A friend of mine recently posted a comment asking why I never post pics of my husband, Ryan. Well, here he is, giving Lucy a shoulder ride on the way to a birthday party/Halloween extravaganza in our neighbourhood yesterday. There will be no pictures of me frolicking with my little Max because I have a Hitler mustache coldsore right now (that is, a coldsore directly under my nose that gives me a somewhat Hitlerish look at first glance). Having a Hitler mustache coldsore is a mixed blessing. It really makes you appreciate how you normally look. It's also a good time to think about people in the world who have real problems. That's because a Hitler mustache coldsore is what I like to call a "First World Problem." Calling it that helps me to just get over myself for the moment. Not enough to actually post a picture of myself with a Hitler mustache coldsore. But enough to actually go out to a Halloween party. (Do you admire me for my strength?)

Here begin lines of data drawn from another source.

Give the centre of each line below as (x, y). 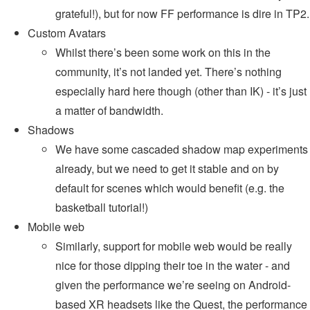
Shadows (51, 130)
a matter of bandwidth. (109, 111)
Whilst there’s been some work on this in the (163, 53)
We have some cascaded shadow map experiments (182, 149)
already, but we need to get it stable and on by (167, 169)
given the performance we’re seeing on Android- (173, 285)
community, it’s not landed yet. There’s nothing (168, 72)
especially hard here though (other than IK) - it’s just (181, 91)
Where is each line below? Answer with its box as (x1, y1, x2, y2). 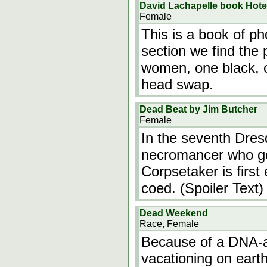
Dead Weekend (139, 208, 208, 218)
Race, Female (139, 219, 199, 229)
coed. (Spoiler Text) (141, 180, 263, 196)
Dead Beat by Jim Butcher (139, 104, 257, 114)
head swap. (141, 76, 213, 92)
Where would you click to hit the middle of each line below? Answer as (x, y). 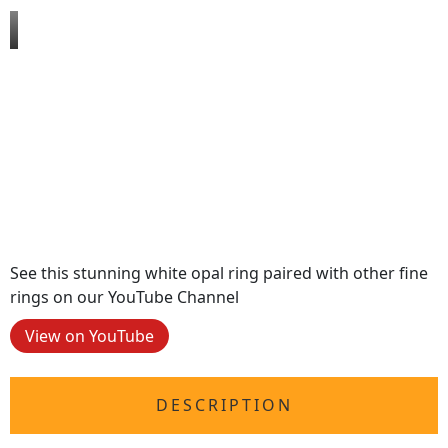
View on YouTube (89, 336)
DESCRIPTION (224, 405)
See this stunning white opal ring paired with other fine (219, 273)
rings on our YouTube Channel (124, 297)
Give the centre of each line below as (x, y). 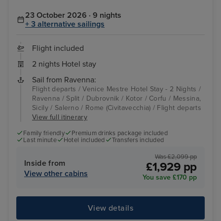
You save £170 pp (170, 178)
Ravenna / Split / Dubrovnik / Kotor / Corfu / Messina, (117, 98)
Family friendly (44, 133)
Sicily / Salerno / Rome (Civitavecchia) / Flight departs (117, 108)
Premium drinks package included (120, 133)
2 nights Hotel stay (64, 64)
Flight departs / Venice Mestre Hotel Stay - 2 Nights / (117, 89)
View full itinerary (60, 117)
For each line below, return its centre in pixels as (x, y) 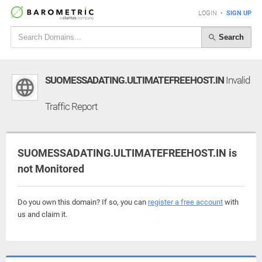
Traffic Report (71, 106)
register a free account (185, 202)
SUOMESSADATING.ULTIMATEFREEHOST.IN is (127, 153)
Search (230, 37)
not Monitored (51, 169)
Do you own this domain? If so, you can (83, 202)
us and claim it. (42, 214)
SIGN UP (239, 13)
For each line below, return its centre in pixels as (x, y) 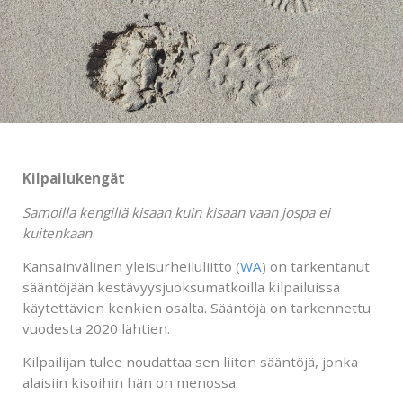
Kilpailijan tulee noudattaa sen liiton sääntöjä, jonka (190, 362)
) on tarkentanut (316, 266)
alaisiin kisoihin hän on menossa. (130, 383)
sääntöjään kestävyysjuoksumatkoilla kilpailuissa (181, 287)
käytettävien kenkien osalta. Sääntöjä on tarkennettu (197, 307)
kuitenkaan (57, 233)
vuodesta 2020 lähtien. (96, 328)
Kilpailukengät (74, 179)
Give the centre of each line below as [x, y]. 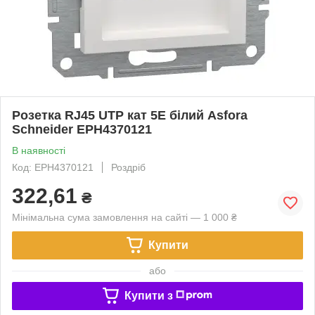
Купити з [148, 295]
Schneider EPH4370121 [82, 129]
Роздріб [128, 167]
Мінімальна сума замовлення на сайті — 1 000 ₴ [124, 217]
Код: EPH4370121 [53, 167]
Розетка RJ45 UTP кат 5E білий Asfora [130, 115]
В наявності [39, 150]
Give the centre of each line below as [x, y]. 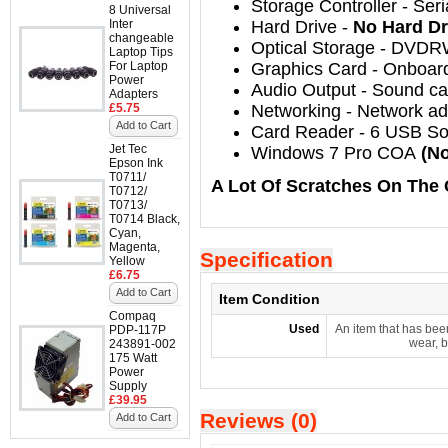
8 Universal [140, 10]
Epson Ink [136, 163]
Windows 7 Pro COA [333, 153]
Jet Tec [128, 149]
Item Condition [269, 299]
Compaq [132, 316]
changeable [141, 38]
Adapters [133, 94]
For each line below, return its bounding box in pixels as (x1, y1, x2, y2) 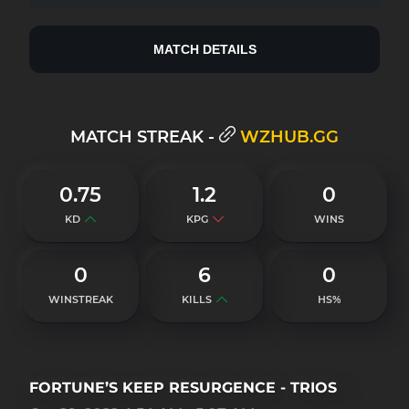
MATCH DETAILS (152, 42, 257, 57)
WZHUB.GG (240, 127, 339, 147)
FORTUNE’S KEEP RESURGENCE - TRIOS (29, 379, 337, 396)
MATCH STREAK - (70, 127, 215, 147)
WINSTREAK (47, 293, 113, 306)
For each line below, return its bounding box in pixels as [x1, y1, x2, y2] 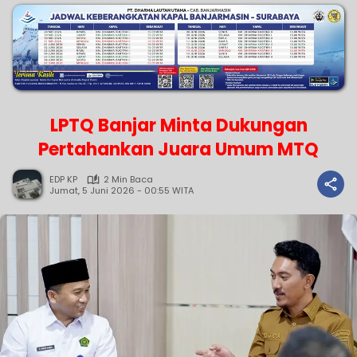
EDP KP [49, 173, 77, 186]
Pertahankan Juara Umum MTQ [38, 137, 319, 163]
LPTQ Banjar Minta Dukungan [49, 113, 308, 139]
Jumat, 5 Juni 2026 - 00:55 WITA [49, 183, 194, 197]
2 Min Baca [104, 173, 153, 186]
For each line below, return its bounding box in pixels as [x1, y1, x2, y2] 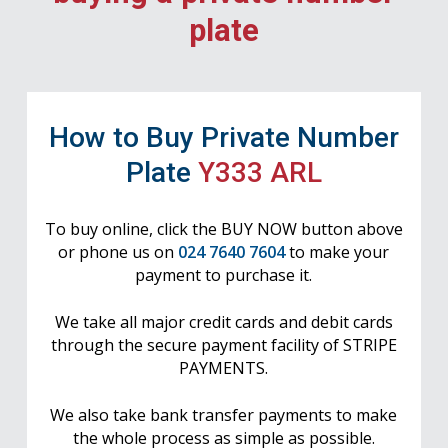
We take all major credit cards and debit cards [54, 311, 393, 334]
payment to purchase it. [135, 264, 313, 286]
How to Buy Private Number [48, 121, 399, 154]
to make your [285, 241, 390, 263]
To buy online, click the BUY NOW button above [44, 218, 403, 240]
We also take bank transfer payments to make [50, 404, 398, 427]
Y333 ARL [197, 156, 322, 189]
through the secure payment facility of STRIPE [50, 334, 397, 357]
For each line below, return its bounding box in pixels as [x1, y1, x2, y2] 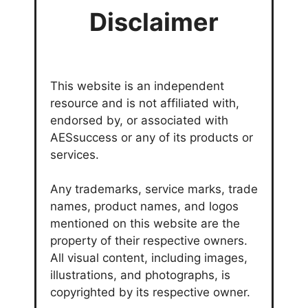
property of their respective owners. [50, 233, 247, 247]
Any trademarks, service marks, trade [50, 181, 258, 196]
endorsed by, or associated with [50, 113, 228, 127]
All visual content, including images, [50, 250, 247, 265]
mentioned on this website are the [50, 216, 240, 230]
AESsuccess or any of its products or [50, 130, 253, 144]
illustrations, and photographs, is [50, 267, 230, 282]
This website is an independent [50, 78, 224, 93]
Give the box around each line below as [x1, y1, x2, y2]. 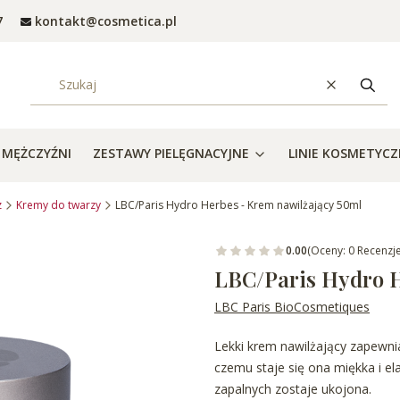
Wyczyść [329, 85, 379, 103]
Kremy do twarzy [16, 197, 101, 213]
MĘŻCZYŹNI [2, 145, 71, 162]
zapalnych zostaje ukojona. [214, 380, 371, 398]
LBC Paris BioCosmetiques [214, 298, 370, 316]
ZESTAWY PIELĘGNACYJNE [93, 145, 249, 162]
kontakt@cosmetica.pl [35, 12, 177, 30]
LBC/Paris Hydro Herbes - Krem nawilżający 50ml [115, 197, 362, 213]
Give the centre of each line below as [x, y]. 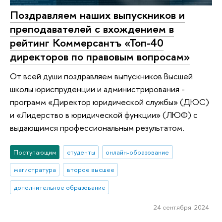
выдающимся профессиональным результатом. [97, 128]
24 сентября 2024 [181, 207]
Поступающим [35, 152]
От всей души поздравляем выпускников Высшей [101, 76]
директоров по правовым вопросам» [100, 56]
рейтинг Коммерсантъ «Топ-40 [87, 42]
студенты [81, 152]
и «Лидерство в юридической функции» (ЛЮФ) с [104, 115]
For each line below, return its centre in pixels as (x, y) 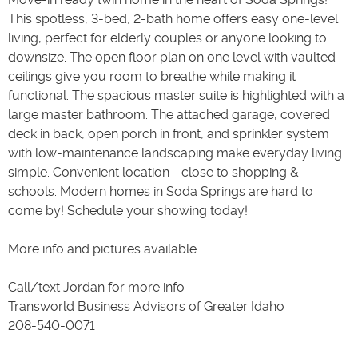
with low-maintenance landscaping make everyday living (175, 153)
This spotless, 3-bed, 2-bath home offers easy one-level (173, 19)
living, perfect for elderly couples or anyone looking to (167, 38)
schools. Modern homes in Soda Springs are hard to (161, 191)
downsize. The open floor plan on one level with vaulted (172, 57)
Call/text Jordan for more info (96, 287)
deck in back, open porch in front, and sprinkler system (169, 134)
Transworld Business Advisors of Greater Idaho (146, 306)
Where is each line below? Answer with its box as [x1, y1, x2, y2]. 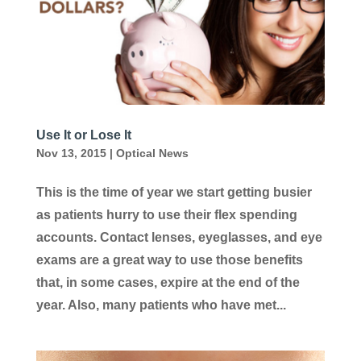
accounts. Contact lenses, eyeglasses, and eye [35, 230, 322, 244]
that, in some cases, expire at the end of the [35, 275, 300, 289]
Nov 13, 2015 [35, 146, 106, 160]
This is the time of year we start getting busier [35, 185, 312, 199]
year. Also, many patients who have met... [35, 297, 286, 312]
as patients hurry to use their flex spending [35, 207, 297, 222]
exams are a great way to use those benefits [35, 252, 303, 267]
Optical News [115, 146, 189, 160]
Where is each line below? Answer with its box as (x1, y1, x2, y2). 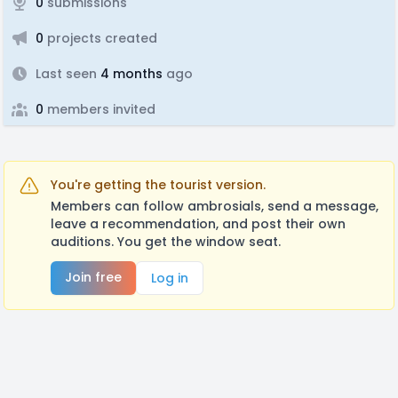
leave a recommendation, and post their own (51, 215, 346, 233)
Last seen (36, 65, 97, 83)
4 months (97, 65, 163, 83)
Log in (151, 269, 188, 287)
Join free (65, 268, 122, 286)
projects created (44, 29, 157, 47)
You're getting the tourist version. (51, 176, 266, 194)
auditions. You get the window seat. (51, 233, 281, 251)
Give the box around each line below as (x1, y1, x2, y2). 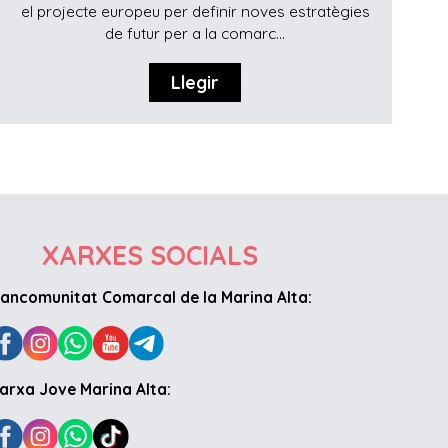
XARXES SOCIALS (41, 239, 258, 273)
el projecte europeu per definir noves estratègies (20, 2, 370, 22)
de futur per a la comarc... (105, 24, 286, 44)
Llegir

Anyway, Halloween was great fun. Also, 173 people have downloaded my Max costume pattern over at Burdastyle.com, and the 15-month-old winner of my Max giveaway received his handmade costume in time for Halloween in St. John's, Newfoundand. Apparently his parents are going to have a hard time taking it off him. Also, I have a Texan friend who thinks Newfoundland sounds like a place fairies might live. I've never been (NL is a long way from my home and native land on the west coast of Canada), but that sounds about right.